Up close, the cups look a little crowded. There’s a disc of fake wood surrounded by a ring of dotted plastic, bordered by a ring that looks like it’s been inlaid with tiny crystals (but is actually a metal grille).
There’s a sea of plastic around this, embossed with contours that look like they could have been made with a woodblock artist’s chisel.
This may make the Backbeat Pro 2s sound a visual mess, which would be a little unfair. However, they don’t look as simple and attractive as the Bose Quietcomfort 35s.
They are comfortable though, owing to large over-ear pads and generous foam on the band.
Less isn’t more in Plantronics’ world. This philosophy continues in its wealth of features. These are wireless Bluetooth headphones with aptX, active noise cancellation and a couple of extras most rival designs leave out.
Sensors in the pads allow the Backbeat Pro 2s to automatically pause your music when you take them off. There is also a mode that uses the microphone to let you hear your surroundings without taking them off.

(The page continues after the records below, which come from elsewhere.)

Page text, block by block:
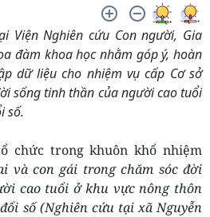
Viện Nghiên cứu Con người, Gia
đàm khoa học nhằm góp ý, hoàn
dữ liệu cho nhiệm vụ cấp Cơ sở
sống tinh thần của người cao tuổi
số.
trong khuôn khổ nhiệm
và con gái trong chăm sóc đời
cao tuổi ở khu vực nông thôn
số (Nghiên cứu tại xã Nguyễn
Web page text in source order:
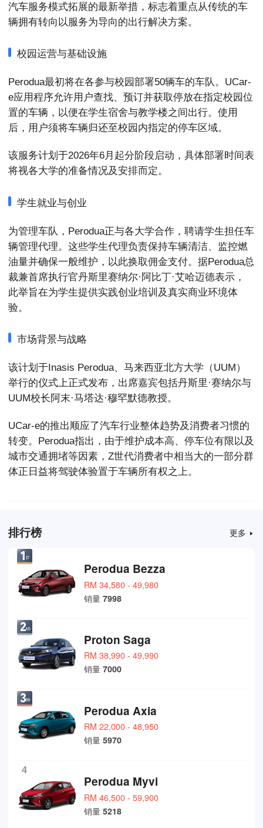
汽车服务模式拓展的最新举措，标志着重点从传统的车
辆拥有转向以服务为导向的出行解决方案。
校园运营与基础设施
Perodua最初将在各参与校园部署50辆车的车队。UCar-
e应用程序允许用户查找、预订并获取停放在指定校园位
置的车辆，以便在学生宿舍与教学楼之间出行。使用
后，用户须将车辆归还至校园内指定的停车区域。
该服务计划于2026年6月起分阶段启动，具体部署时间表
将视各大学的准备情况及安排而定。
学生就业与创业
为管理车队，Perodua正与各大学合作，聘请学生担任车
辆管理代理。这些学生代理负责保持车辆清洁、监控燃
油量并确保一般维护，以此换取佣金支付。据Perodua总
裁兼首席执行官丹斯里赛纳尔·阿比丁·艾哈迈德表示，
此举旨在为学生提供实践创业培训及真实商业环境体
验。
市场背景与战略
该计划于Inasis Perodua、马来西亚北方大学（UUM）
举行的仪式上正式发布，出席嘉宾包括丹斯里·赛纳尔与
UUM校长阿末·马塔达·穆罕默德教授。
UCar-e的推出顺应了汽车行业整体趋势及消费者习惯的
转变。Perodua指出，由于维护成本高、停车位有限以及
城市交通拥堵等因素，Z世代消费者中相当大的一部分群
体正日益将驾驶体验置于车辆所有权之上。
排行榜 更多
Perodua Bezza
RM 34,580 - 49,980
销量7998
Proton Saga
RM 38,990 - 49,990
销量7000
Perodua Axia
RM 22,000 - 48,950
销量5970
4
Perodua Myvi
RM 46,500 - 59,900
销量5218

Battery life is also very good at 24 hours, and there are comprehensive controls on the cups. There are buttons for playback control, and one of the rings on the left cup can be rotated to alter volume.
The one missing item is NFC, but Plantronics also makes a more expensive Special Edition version of the Backbeat Pro 2s that adds the feature.
Bluetooth signal quality is good, with no significant interference or drop-outs. Active noise cancellation is reasonable, but those expecting the efficacy of Bose’s best ANC pairs will be disappointed. These Plantronics cut down the low-end din of the city, aircon units and other humming appliances, but they don’t eradicate them.
Alternatives from AKG and Sony, as well as Bose, are more effective. The Plantronics' main benefit is less of a sense of air pressure in your ears than some other pairs, including Bose’s.
The Backbeat Pro 2s have 40mm dynamic drivers. Their sound has a number of admirable elements, but is let down by bass that drags audio quality down a league below their peers.
Let's start with the good points. The Backbeat Pro 2s are smooth and have an enjoyable soundfield. Like the best full-size headphones the sound is wide, seeming to come from around your ears rather than between them. It’s an immersive soundscape.
Detail is fairly good, with a decent amount of musical information delivered by the mids and treble without any harshness or abrasiveness making the Backbeat Pro 2s seem they’re trying too hard. The aim seems to be a smooth and easygoing sound, and it's right on target.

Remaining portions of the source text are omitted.